Realized net investment gains (losses)
    1,170,000       (168,000 )
Other-than-temporary impairment losses on investments*
    (34,259,000 )      
 
           
 
               
Consolidated net income (loss)
  $ (53,484,000 )   $ 12,327,000  
 
           
Per share
  $ (7.51 )   $ 1.73  
 
           
 
*   At March 31, 2011, Wesco determined that an OTTI loss of $34,259,000, after taxes, had occurred with respect to certain purchase lots of its equity investments in Wells Fargo & Company and Kraft Foods Incorporated whose fair values had been below cost for an extended period of time. Because Wesco’s consolidated balance sheet reflects investments carried at fair value, with net unrealized gains, after applicable income tax effect, included in shareholders’ equity, the realization of the OTTI losses merely resulted in the reclassification of those amounts from net unrealized gains to retained earnings, another component of shareholders’ equity.

 


 

     Wesco’s consolidated earnings, excluding realized net investment gains and losses and OTTI losses, decreased by $32,890,000 for the first quarter of 2011, from the corresponding 2010 figure. The decrease was due principally to an increase in catastrophic worldwide reinsurance losses, including losses from the Japanese earthquake and tsunami and the earthquake in New Zealand, recorded in the current quarter in connection with Wesco-Financial Insurance Company’s quota-share reinsurance of 2% of Swiss Re’s property-casualty insurance risks. Earnings of Wesco’s CORT furniture rental and Precision Steel businesses, although improved, continue to reflect the effects of weak economic conditions.
     Wesco’s investments at March 31, 2011 included shares of Goldman Sachs Group, Inc. (“GS”) 10% preferred stock, which GS redeemed on April 18, 2011, for $225,500,000. Wesco’s consolidated second quarter 2011 earnings will include a realized investment gain of $33,313,000, after taxes, in connection with the redemption, representing the excess of the after-tax redemption proceeds over Wesco’s cost. Because the March 31, 2011 carrying value of the investment on Wesco’s consolidated balance sheet was $225,500,000, the unrealized appreciation component of Wesco’s shareholders’ equity at that date included the $33,313,000 relating to that investment. Accordingly, the redemption of the preferred stock by GS did not affect Wesco’s consolidated shareholders’ equity.
     As previously announced, Berkshire Hathaway (“Berkshire”) and Wesco entered into a definitive merger agreement dated February 4, 2011, whereby Berkshire will acquire the remaining 19.9% of the shares of Wesco’s common stock that it does not presently own in exchange for cash or shares of Berkshire Class B common stock, at the election of each Wesco shareholder. This transaction remains subject to the conditions set forth in the merger agreement, including the shareholder approval requirements described therein. For more information, see Schedule 13 E-3 and Schedule 13 E-3/A filed on March 7 and April 15, 2011, respectively, and which are available at no charge at Wesco’s website, www.wescofinancial.com, or the SEC’s website, www.sec.gov.

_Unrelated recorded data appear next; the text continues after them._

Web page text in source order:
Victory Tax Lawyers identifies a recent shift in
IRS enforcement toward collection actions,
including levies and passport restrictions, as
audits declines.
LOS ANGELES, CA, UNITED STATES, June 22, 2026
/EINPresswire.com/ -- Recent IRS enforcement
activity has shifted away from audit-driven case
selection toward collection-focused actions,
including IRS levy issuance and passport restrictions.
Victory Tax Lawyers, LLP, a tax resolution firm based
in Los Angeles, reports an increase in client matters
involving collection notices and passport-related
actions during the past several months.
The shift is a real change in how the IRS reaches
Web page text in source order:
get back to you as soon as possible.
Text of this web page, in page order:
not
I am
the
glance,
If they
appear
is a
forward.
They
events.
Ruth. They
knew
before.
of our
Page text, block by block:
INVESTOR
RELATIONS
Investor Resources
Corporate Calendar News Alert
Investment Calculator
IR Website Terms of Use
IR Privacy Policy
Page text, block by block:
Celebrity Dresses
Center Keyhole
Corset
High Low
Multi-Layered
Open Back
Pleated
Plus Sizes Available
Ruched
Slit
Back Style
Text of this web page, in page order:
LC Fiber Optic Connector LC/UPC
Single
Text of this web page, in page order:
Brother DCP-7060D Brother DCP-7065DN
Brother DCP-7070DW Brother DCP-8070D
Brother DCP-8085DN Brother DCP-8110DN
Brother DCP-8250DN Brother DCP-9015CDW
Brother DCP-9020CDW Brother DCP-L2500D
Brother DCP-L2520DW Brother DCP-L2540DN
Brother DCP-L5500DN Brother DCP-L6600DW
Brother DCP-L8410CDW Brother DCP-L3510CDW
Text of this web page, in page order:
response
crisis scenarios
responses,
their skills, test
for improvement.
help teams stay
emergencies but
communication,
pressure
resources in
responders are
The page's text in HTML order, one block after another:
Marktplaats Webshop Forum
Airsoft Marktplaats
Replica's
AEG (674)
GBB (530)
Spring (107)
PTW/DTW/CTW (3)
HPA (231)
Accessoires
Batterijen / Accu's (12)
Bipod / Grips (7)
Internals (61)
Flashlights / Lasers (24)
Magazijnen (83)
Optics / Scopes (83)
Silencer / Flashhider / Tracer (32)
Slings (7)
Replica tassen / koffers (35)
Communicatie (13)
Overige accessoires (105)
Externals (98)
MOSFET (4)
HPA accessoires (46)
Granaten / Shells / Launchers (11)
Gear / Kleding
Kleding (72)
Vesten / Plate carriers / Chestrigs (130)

     Because the per share merger consideration formula in the merger agreement with Berkshire contemplates a fixed earnings factor per month, the merger consideration per share of Wesco common stock will not be affected by Wesco-Financial Insurance Company’s reinsurance losses due to the recent catastrophic world events, such as the earthquake and tsunami in Japan and the earthquake in New Zealand.

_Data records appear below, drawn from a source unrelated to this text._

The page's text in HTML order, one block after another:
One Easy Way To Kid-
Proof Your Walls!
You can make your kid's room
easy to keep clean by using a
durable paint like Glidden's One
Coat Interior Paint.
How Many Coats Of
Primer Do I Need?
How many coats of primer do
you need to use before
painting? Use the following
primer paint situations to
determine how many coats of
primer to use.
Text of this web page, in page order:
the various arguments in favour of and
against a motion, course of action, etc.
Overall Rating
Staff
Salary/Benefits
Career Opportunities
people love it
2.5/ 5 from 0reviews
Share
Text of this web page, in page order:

     Certain statements contained in this press release are “forward looking” statements within the meaning of the Private Securities Litigation Reform Act of 1995. These statements are not guaranties of future performance and actual results may differ materially from those forecasted.
     Wesco’s Form 10-Q for the quarter ended March 31, 2011 will be filed electronically today with the Securities and Exchange Commission, and we invite shareholders, the financial media and others to access it through the SEC’s website (www.sec.gov). The Form 10-Q contains unaudited condensed consolidated financial statements, management’s discussion and analysis of financial condition and results of operations, and other information.